[The data Boundary: Start]

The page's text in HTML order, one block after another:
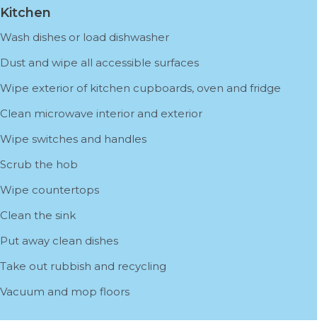
Kitchen
Wash dishes or load dishwasher
Dust and wipe all accessible surfaces
Wipe exterior of kitchen cupboards, oven and fridge
Clean microwave interior and exterior
Wipe switches and handles
Scrub the hob
Wipe countertops
Clean the sink
Put away clean dishes
Take out rubbish and recycling
Vacuum and mop floors
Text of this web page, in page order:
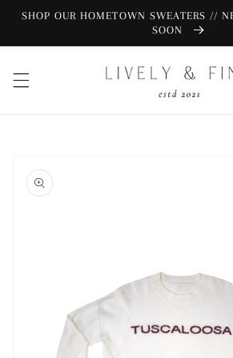
Skip to
content
SHOP OUR HOMETOWN SWEATERS //
SOON
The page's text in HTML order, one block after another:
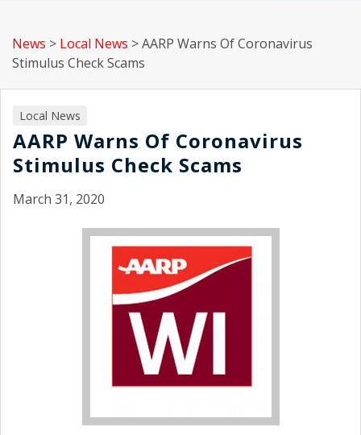
News > Local News >AARP Warns Of Coronavirus
Stimulus Check Scams
Local News
AARP Warns Of Coronavirus
Stimulus Check Scams
March 31, 2020
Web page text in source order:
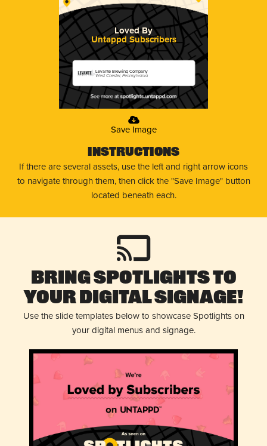
Loved By
Untappd Subscribers
Levante Brewing Company
West Chester, Pennsylvania
Save Image
Instructions
If there are several assets, use the left and right arrow icons
to navigate through them, then click the "Save Image" button
located beneath each.
Bring Spotlights to
Your Digital Signage!
Use the slide templates below to showcase Spotlights on
your digital menus and signage.
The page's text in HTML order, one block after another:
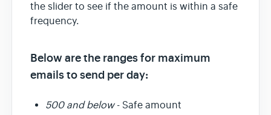
the slider to see if the amount is within a safe
frequency.
Below are the ranges for maximum
emails to send per day:
500 and below- Safe amount
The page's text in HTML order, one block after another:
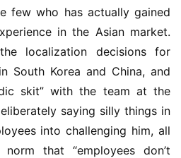
few who has actually gained
in the Asian market.
localization decisions for
South Korea and China, and
skit” with the team at the
saying silly things in
into challenging him, all
that “employees don’t
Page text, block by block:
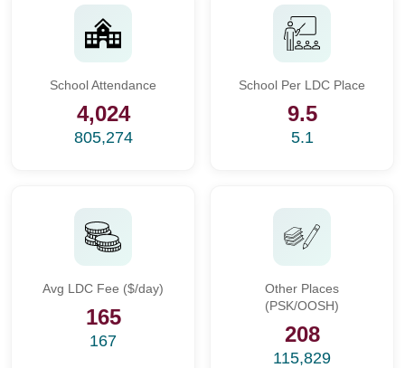
School Attendance
4,024
805,274
School Per LDC Place
9.5
5.1
Avg LDC Fee ($/day)
165
167
Other Places
(PSK/OOSH)
208
115,829
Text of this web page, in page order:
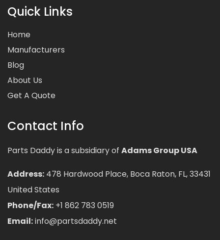
Quick Links
Home
Manufacturers
Blog
About Us
Get A Quote
Contact Info
Parts Daddy is a subsidiary of Adams Group USA
Address: 478 Hardwood Place, Boca Raton, FL, 33431
United States
Phone/Fax: +1 862 783 0519
Email:info@partsdaddy.net
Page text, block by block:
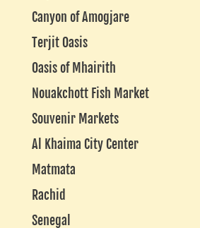
Canyon of Amogjare
Terjit Oasis
Oasis of Mhairith
Nouakchott Fish Market
Souvenir Markets
Al Khaima City Center
Matmata
Rachid
Senegal
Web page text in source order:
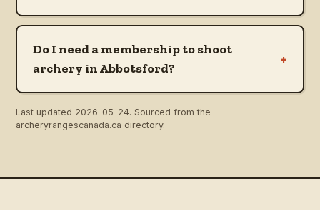
Do I need a membership to shoot
archery in Abbotsford?
+
Last updated 2026-05-24. Sourced from the
archeryrangescanada.ca directory.
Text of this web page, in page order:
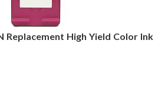
Replacement High Yield Color Ink
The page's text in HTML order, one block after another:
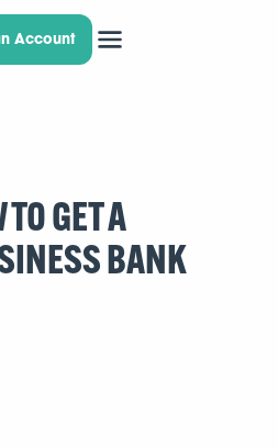
Account
GET A
BANK
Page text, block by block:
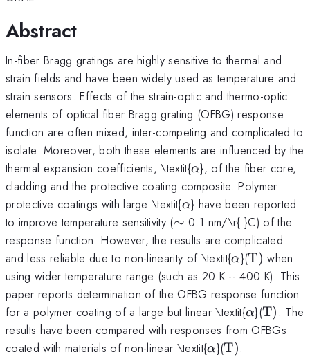
Abstract
In-fiber Bragg gratings are highly sensitive to thermal and
strain fields and have been widely used as temperature and
strain sensors. Effects of the strain-optic and thermo-optic
elements of optical fiber Bragg grating (OFBG) response
function are often mixed, inter-competing and complicated to
isolate. Moreover, both these elements are influenced by the
thermal expansion coefficients, \textit{\alpha
α}, of the fiber core,
cladding and the protective coating composite. Polymer
protective coatings with large \textit{\alpha
α} have been reported
to improve temperature sensitivity (\sim
∼ 0.1 nm/\r{ }C) of the
response function. However, the results are complicated
and less reliable due to non-linearity of \textit{\alpha
α}({\rm
T})
T) when
using wider temperature range (such as 20 K -- 400 K). This
paper reports determination of the OFBG response function
for a polymer coating of a large but linear \textit{\alpha
α}({\rm
T})
T) . The
results have been compared with responses from OFBGs
coated with materials of non-linear \textit{\alpha
α}({\rm
T).
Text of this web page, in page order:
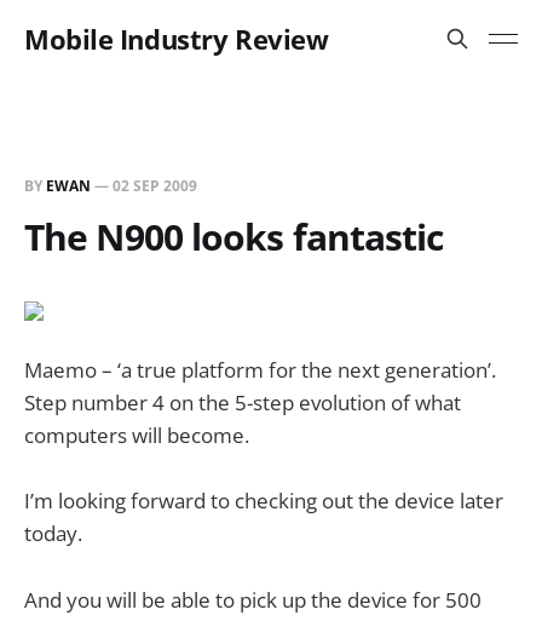
Mobile Industry Review
BY EWAN —02 SEP 2009
The N900 looks fantastic
Maemo – ‘a true platform for the next generation’.
Step number 4 on the 5-step evolution of what
computers will become.
I’m looking forward to checking out the device later
today.
And you will be able to pick up the device for 500

[The data Boundary: End]

Problem requirements:
An exact repetition of all the records above is required, excluding the pictures.

Exercise answer:
The page's text in HTML order, one block after another:
Kitchen
Wash dishes or load dishwasher
Dust and wipe all accessible surfaces
Wipe exterior of kitchen cupboards, oven and fridge
Clean microwave interior and exterior
Wipe switches and handles
Scrub the hob
Wipe countertops
Clean the sink
Put away clean dishes
Take out rubbish and recycling
Vacuum and mop floors
Text of this web page, in page order:
Skip to
content
SHOP OUR HOMETOWN SWEATERS //
SOON
The page's text in HTML order, one block after another:
News > Local News >AARP Warns Of Coronavirus
Stimulus Check Scams
Local News
AARP Warns Of Coronavirus
Stimulus Check Scams
March 31, 2020
Web page text in source order:
Loved By
Untappd Subscribers
Levante Brewing Company
West Chester, Pennsylvania
Save Image
Instructions
If there are several assets, use the left and right arrow icons
to navigate through them, then click the "Save Image" button
located beneath each.
Bring Spotlights to
Your Digital Signage!
Use the slide templates below to showcase Spotlights on
your digital menus and signage.
The page's text in HTML order, one block after another:
the slider to see if the amount is within a safe
frequency.
Below are the ranges for maximum
emails to send per day:
500 and below- Safe amount
The page's text in HTML order, one block after another:
few who has actually gained
in the Asian market.
localization decisions for
South Korea and China, and
skit” with the team at the
saying silly things in
into challenging him, all
that “employees don’t
Page text, block by block:
School Attendance
4,024
805,274
School Per LDC Place
9.5
5.1
Avg LDC Fee ($/day)
165
167
Other Places
(PSK/OOSH)
208
115,829
Text of this web page, in page order:
Quick Links
Home
Manufacturers
Blog
About Us
Get A Quote
Contact Info
Parts Daddy is a subsidiary of Adams Group USA
Address: 478 Hardwood Place, Boca Raton, FL, 33431
United States
Phone/Fax: +1 862 783 0519
Email:info@partsdaddy.net
Page text, block by block:
Canyon of Amogjare
Terjit Oasis
Oasis of Mhairith
Nouakchott Fish Market
Souvenir Markets
Al Khaima City Center
Matmata
Rachid
Senegal
Web page text in source order:
Do I need a membership to shoot
archery in Abbotsford?
+
Last updated 2026-05-24. Sourced from the
archeryrangescanada.ca directory.
Text of this web page, in page order:
Replacement High Yield Color Ink
The page's text in HTML order, one block after another:
Account
GET A
BANK
Page text, block by block:
Abstract
In-fiber Bragg gratings are highly sensitive to thermal and
strain fields and have been widely used as temperature and
strain sensors. Effects of the strain-optic and thermo-optic
elements of optical fiber Bragg grating (OFBG) response
function are often mixed, inter-competing and complicated to
isolate. Moreover, both these elements are influenced by the
thermal expansion coefficients, \textit{\alpha
α}, of the fiber core,
cladding and the protective coating composite. Polymer
protective coatings with large \textit{\alpha
α} have been reported
to improve temperature sensitivity (\sim
∼ 0.1 nm/\r{ }C) of the
response function. However, the results are complicated
and less reliable due to non-linearity of \textit{\alpha
α}({\rm
T})
T) when
using wider temperature range (such as 20 K -- 400 K). This
paper reports determination of the OFBG response function
for a polymer coating of a large but linear \textit{\alpha
α}({\rm
T})
T) . The
results have been compared with responses from OFBGs
coated with materials of non-linear \textit{\alpha
α}({\rm
T).
Text of this web page, in page order:
Mobile Industry Review
BY EWAN —02 SEP 2009
The N900 looks fantastic
Maemo – ‘a true platform for the next generation’.
Step number 4 on the 5-step evolution of what
computers will become.
I’m looking forward to checking out the device later
today.
And you will be able to pick up the device for 500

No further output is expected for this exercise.